## [What you need to do]
Your answer must be the lines from the first record through the line that contains "or ever. The", copied exactly and without any pictures.

## [The input]
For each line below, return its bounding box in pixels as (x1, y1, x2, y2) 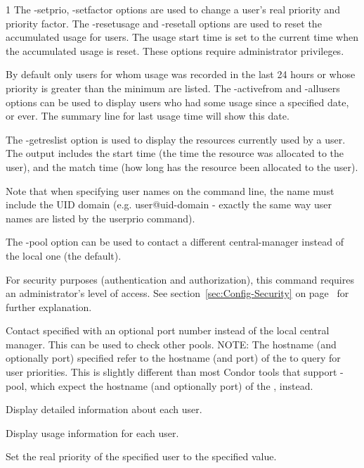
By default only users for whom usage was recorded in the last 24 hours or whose (6, 67, 356, 82)
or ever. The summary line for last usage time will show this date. (6, 108, 290, 123)
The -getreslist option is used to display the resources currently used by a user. (6, 132, 346, 146)
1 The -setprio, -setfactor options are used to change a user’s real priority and (6, 2, 340, 16)
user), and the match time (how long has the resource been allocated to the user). (6, 159, 358, 174)
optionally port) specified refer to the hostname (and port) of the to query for (6, 350, 341, 365)
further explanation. (6, 299, 92, 314)
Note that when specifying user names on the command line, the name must (6, 183, 334, 198)
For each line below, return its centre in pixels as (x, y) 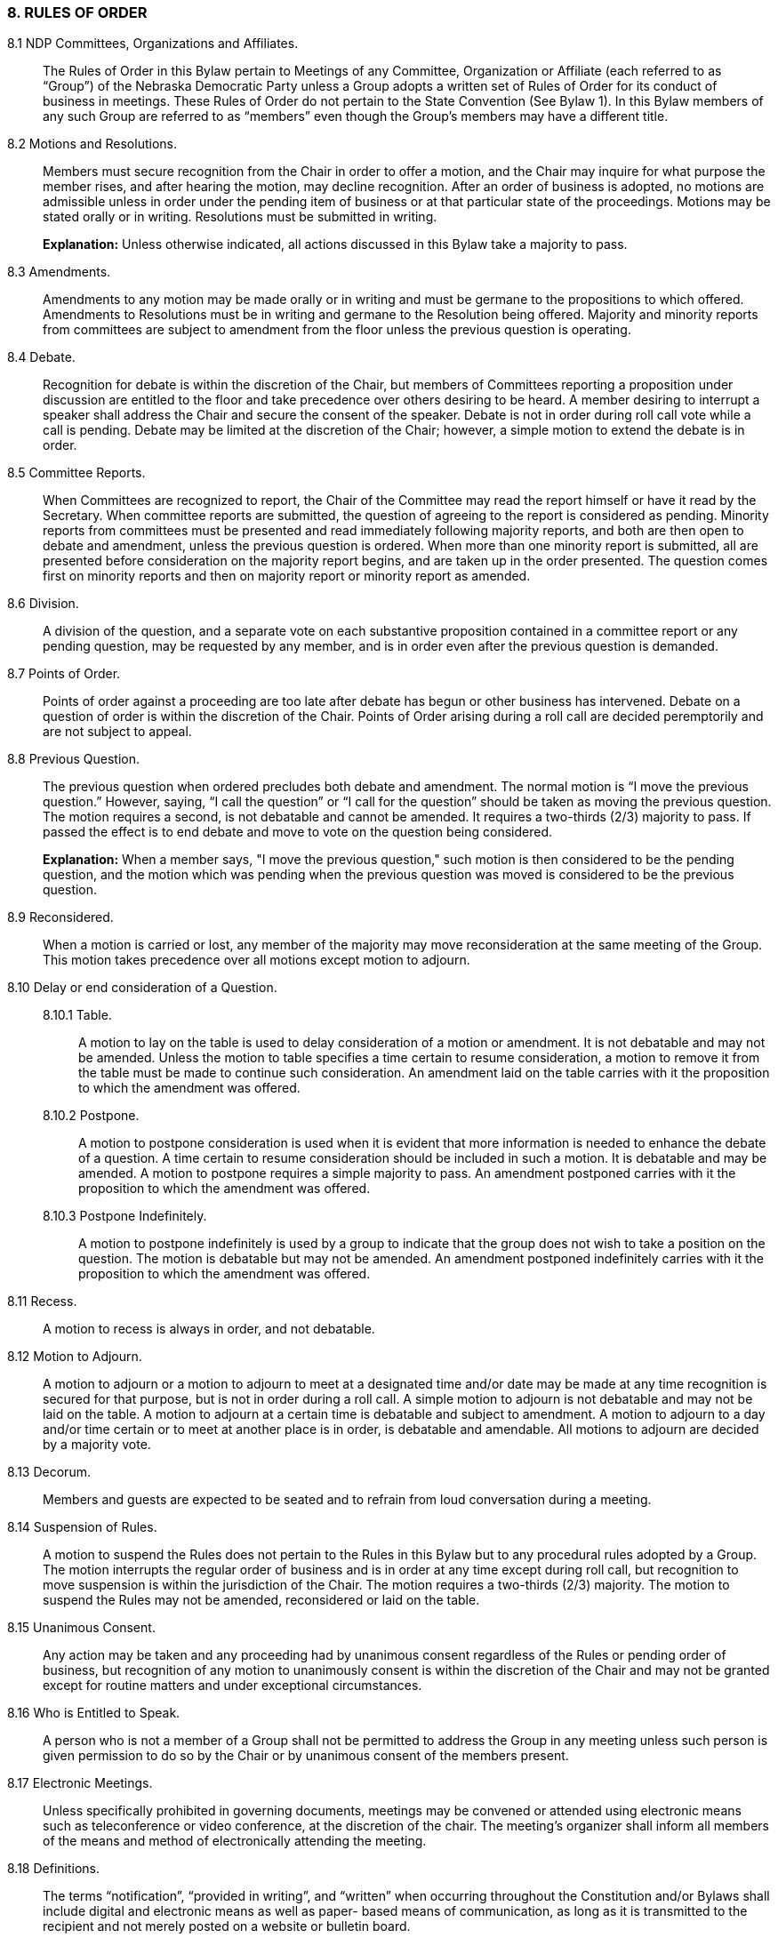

## [Answer to this task]
For each line below, return its bounding box in pixels as (x1, y1, x2, y2) 
By default only users for whom usage was recorded in the last 24 hours or whose (6, 67, 356, 82)
or ever. The summary line for last usage time will show this date. (6, 108, 290, 123)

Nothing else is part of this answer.